* [SOURCE DATA]

────────────────────────────────────────

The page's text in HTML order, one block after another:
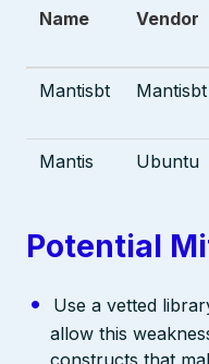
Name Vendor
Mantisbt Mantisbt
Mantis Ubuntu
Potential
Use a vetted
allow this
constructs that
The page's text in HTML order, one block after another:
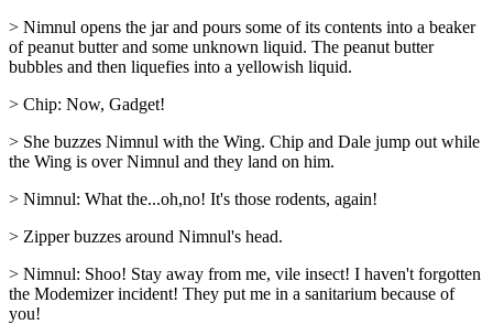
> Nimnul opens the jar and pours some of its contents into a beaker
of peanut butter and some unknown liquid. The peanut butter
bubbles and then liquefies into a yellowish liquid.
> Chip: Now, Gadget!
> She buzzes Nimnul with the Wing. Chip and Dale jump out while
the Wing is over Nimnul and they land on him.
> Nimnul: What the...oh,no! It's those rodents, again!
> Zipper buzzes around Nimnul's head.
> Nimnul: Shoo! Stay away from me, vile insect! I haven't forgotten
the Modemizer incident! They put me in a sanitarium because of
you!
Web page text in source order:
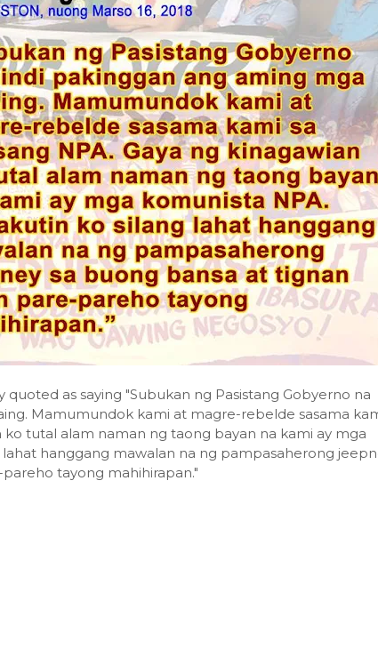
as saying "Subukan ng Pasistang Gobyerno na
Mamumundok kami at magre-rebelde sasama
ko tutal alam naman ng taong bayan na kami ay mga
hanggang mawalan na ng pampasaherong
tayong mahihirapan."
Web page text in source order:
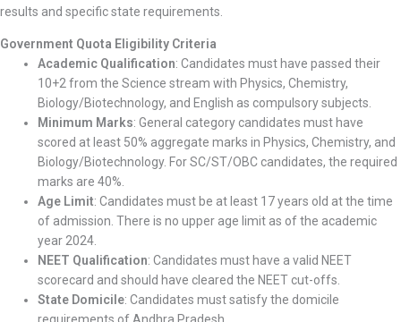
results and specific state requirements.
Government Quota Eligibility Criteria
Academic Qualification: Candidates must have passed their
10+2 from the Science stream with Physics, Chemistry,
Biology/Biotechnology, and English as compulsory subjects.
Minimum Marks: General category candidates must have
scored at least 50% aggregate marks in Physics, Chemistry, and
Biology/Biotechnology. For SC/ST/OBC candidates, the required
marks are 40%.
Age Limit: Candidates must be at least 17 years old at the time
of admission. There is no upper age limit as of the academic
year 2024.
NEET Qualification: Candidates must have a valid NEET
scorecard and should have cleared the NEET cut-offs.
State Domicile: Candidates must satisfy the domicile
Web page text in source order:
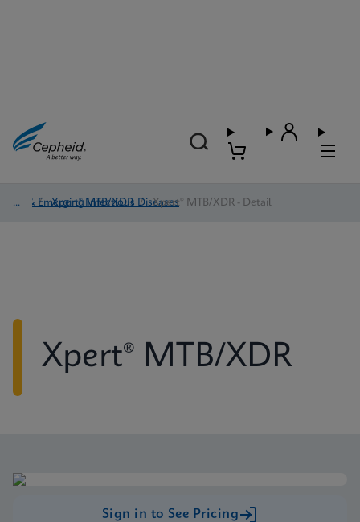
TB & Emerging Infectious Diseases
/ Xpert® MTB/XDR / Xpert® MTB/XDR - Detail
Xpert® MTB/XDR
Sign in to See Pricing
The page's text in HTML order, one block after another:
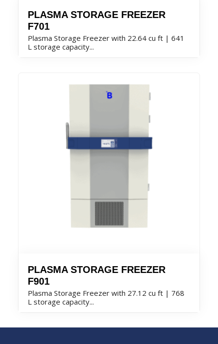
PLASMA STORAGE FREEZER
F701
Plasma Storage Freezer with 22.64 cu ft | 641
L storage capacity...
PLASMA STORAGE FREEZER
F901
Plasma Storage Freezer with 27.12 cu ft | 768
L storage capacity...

────────────────────────────────────────

* [EXERCISE OBJECTIVE]
Give back the material above exactly as it appears, minus any picture.

* [REPLY]
The page's text in HTML order, one block after another:
Name Vendor
Mantisbt Mantisbt
Mantis Ubuntu
Potential
Use a vetted
allow this
constructs that
The page's text in HTML order, one block after another:
> Nimnul opens the jar and pours some of its contents into a beaker
of peanut butter and some unknown liquid. The peanut butter
bubbles and then liquefies into a yellowish liquid.
> Chip: Now, Gadget!
> She buzzes Nimnul with the Wing. Chip and Dale jump out while
the Wing is over Nimnul and they land on him.
> Nimnul: What the...oh,no! It's those rodents, again!
> Zipper buzzes around Nimnul's head.
> Nimnul: Shoo! Stay away from me, vile insect! I haven't forgotten
the Modemizer incident! They put me in a sanitarium because of
you!
Web page text in source order:
as saying "Subukan ng Pasistang Gobyerno na
Mamumundok kami at magre-rebelde sasama
ko tutal alam naman ng taong bayan na kami ay mga
hanggang mawalan na ng pampasaherong
tayong mahihirapan."
Web page text in source order:
results and specific state requirements.
Government Quota Eligibility Criteria
Academic Qualification: Candidates must have passed their
10+2 from the Science stream with Physics, Chemistry,
Biology/Biotechnology, and English as compulsory subjects.
Minimum Marks: General category candidates must have
scored at least 50% aggregate marks in Physics, Chemistry, and
Biology/Biotechnology. For SC/ST/OBC candidates, the required
marks are 40%.
Age Limit: Candidates must be at least 17 years old at the time
of admission. There is no upper age limit as of the academic
year 2024.
NEET Qualification: Candidates must have a valid NEET
scorecard and should have cleared the NEET cut-offs.
State Domicile: Candidates must satisfy the domicile
Web page text in source order:
TB & Emerging Infectious Diseases
/ Xpert® MTB/XDR / Xpert® MTB/XDR - Detail
Xpert® MTB/XDR
Sign in to See Pricing
The page's text in HTML order, one block after another:
PLASMA STORAGE FREEZER
F701
Plasma Storage Freezer with 22.64 cu ft | 641
L storage capacity...
PLASMA STORAGE FREEZER
F901
Plasma Storage Freezer with 27.12 cu ft | 768
L storage capacity...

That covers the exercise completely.